- TRY IT: Filter the entries, keeping every line with the string "LivraisonPresente".

(Records from a dataset)
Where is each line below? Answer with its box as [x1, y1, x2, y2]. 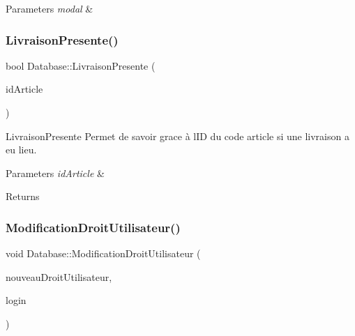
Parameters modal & [6, 1, 93, 15]
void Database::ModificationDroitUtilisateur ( [6, 246, 201, 261]
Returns [6, 189, 40, 204]
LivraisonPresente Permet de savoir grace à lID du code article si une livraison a [6, 128, 349, 143]
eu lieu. [6, 142, 37, 157]
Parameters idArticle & [6, 165, 105, 180]
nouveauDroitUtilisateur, [6, 269, 112, 284]
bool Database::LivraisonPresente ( [6, 58, 156, 72]

- SOLUTION BELOW:
LivraisonPresente Permet de savoir grace à lID du code article si une livraison a [6, 128, 349, 143]
bool Database::LivraisonPresente ( [6, 58, 156, 72]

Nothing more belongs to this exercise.